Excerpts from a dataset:
○ ○ ○ ○ ○

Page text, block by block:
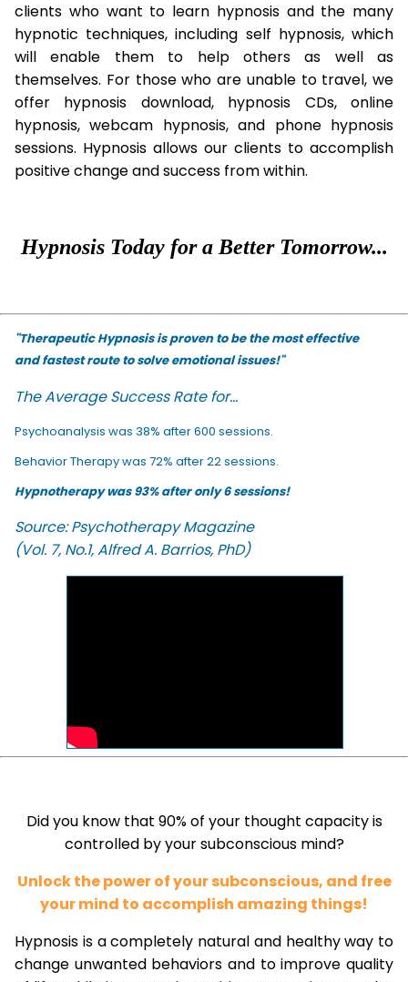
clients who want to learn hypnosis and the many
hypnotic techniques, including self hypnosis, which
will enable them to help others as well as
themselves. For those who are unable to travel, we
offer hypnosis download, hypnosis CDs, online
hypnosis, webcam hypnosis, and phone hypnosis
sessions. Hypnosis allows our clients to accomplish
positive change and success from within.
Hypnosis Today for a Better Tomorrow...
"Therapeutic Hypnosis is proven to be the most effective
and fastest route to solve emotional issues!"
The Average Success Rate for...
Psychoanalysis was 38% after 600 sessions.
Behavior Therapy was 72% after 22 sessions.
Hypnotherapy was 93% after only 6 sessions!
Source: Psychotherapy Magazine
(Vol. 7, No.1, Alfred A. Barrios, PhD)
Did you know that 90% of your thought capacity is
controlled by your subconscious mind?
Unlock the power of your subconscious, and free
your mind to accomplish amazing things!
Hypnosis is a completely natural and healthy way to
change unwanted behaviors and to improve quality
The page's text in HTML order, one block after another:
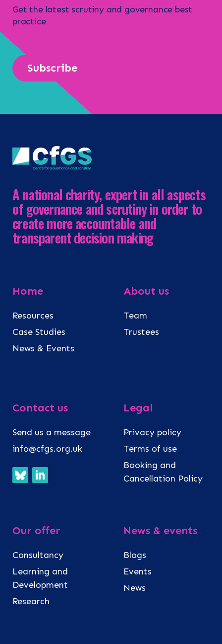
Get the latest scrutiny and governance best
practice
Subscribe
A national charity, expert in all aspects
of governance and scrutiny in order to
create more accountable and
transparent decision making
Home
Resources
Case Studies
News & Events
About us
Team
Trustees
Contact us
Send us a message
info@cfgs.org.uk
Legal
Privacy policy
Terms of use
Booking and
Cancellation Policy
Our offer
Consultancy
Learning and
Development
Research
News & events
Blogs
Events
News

○ ○ ○ ○ ○

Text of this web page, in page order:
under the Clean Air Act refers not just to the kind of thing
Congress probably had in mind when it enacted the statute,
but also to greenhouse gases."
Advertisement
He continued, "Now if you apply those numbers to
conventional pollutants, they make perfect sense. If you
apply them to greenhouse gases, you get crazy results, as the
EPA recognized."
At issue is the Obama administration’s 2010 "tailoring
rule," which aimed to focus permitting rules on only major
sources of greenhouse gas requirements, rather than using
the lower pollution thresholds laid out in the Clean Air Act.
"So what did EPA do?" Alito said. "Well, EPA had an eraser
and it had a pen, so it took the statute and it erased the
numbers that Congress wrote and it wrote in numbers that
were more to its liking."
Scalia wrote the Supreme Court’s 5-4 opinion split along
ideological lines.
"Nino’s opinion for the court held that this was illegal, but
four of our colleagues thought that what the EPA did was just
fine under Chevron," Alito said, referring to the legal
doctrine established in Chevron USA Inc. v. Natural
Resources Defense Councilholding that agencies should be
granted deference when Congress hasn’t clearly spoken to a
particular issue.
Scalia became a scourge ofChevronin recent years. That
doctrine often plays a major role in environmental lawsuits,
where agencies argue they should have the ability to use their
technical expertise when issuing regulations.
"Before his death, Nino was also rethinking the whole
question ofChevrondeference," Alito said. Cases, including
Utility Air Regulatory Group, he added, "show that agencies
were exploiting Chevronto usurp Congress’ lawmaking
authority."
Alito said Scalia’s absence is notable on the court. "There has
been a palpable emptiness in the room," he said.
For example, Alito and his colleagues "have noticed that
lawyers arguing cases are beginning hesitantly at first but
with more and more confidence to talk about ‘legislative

○ ○ ○ ○ ○

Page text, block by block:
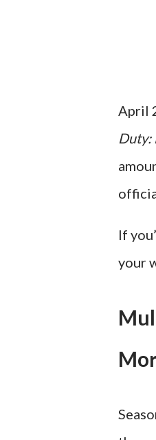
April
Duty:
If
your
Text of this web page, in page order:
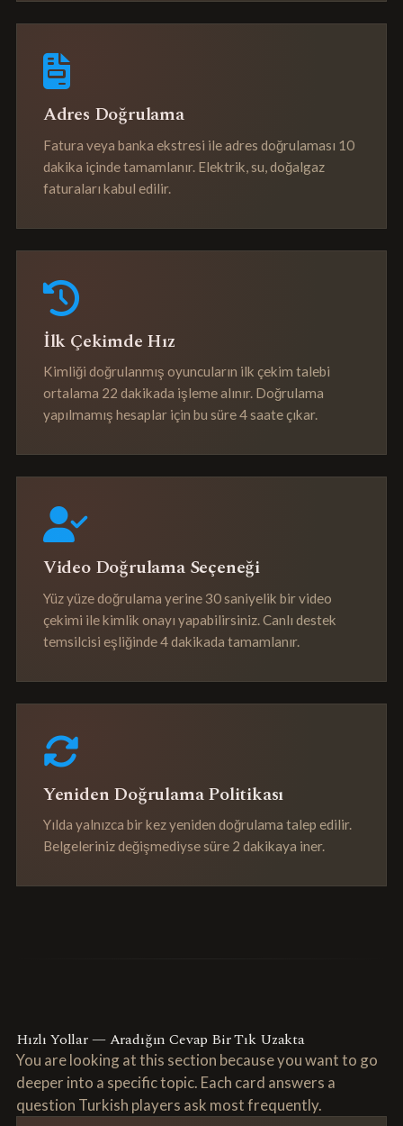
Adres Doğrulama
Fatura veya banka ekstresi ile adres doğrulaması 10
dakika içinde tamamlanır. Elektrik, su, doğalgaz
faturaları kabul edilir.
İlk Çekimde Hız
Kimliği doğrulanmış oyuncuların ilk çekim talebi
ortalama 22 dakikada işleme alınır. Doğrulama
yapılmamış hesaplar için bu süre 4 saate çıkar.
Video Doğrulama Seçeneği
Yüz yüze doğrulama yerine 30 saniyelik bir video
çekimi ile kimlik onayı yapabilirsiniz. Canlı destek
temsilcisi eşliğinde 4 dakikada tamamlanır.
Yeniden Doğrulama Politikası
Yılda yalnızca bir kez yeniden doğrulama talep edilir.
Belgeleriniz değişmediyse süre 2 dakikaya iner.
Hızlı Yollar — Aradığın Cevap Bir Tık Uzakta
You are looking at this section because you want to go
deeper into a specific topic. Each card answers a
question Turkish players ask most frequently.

○ ○ ○ ○ ○

The lines you return should be those above that contain the word "scrutiny", every one of them.

Get the latest scrutiny and governance best
of governance and scrutiny in order to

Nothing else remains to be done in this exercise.